((
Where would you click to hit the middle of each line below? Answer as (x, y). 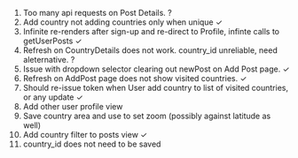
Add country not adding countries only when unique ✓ (122, 22)
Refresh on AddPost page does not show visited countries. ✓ (135, 78)
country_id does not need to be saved (92, 144)
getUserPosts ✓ (52, 41)
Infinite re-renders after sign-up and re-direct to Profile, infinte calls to (151, 31)
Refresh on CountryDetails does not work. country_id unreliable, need (150, 50)
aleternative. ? (49, 60)
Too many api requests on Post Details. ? (97, 13)
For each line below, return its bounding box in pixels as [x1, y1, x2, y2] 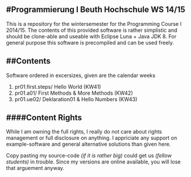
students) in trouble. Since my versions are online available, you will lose [6, 158, 181, 165]
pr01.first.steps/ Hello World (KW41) [14, 83, 101, 90]
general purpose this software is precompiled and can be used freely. [6, 39, 175, 46]
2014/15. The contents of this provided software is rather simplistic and [6, 26, 178, 34]
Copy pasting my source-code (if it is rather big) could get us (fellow [6, 152, 172, 159]
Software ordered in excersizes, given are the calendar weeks [6, 72, 156, 79]
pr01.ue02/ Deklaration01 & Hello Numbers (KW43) [14, 95, 138, 102]
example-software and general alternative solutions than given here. [6, 141, 171, 148]
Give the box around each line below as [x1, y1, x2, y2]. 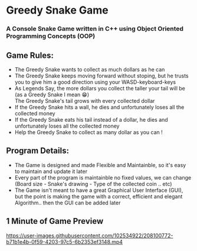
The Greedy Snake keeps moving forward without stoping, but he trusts [14, 72, 189, 79]
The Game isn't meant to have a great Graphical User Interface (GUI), [14, 187, 183, 194]
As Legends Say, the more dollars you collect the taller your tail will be [14, 84, 186, 92]
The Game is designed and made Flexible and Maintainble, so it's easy [14, 161, 186, 168]
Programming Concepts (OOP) [6, 32, 96, 40]
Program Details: [6, 146, 70, 156]
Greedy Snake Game [6, 4, 109, 17]
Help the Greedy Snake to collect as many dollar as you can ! [14, 128, 163, 136]
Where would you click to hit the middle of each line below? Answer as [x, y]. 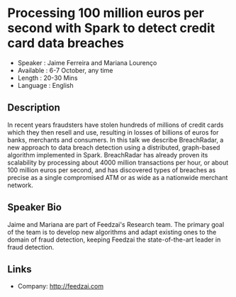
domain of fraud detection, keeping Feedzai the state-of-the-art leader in [114, 240]
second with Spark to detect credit [111, 28]
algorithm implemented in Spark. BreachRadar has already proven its [108, 155]
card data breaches [66, 43]
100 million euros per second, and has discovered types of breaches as [112, 170]
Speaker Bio [35, 207]
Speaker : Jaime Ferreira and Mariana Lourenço [87, 62]
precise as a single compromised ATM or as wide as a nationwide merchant [118, 177]
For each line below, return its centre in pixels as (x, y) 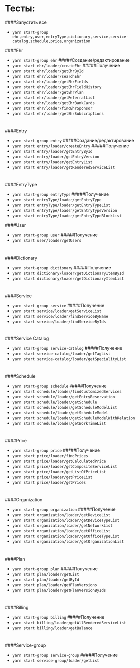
))
### TASK REQUIREMENTS
Starting from the records above, filter out all lines except those containing the word "Greedy".

### YOUR SOLUTION
The Greedy Snake keeps moving forward without stoping, but he trusts [14, 72, 189, 79]
Greedy Snake Game [6, 4, 109, 17]
Help the Greedy Snake to collect as many dollar as you can ! [14, 128, 163, 136]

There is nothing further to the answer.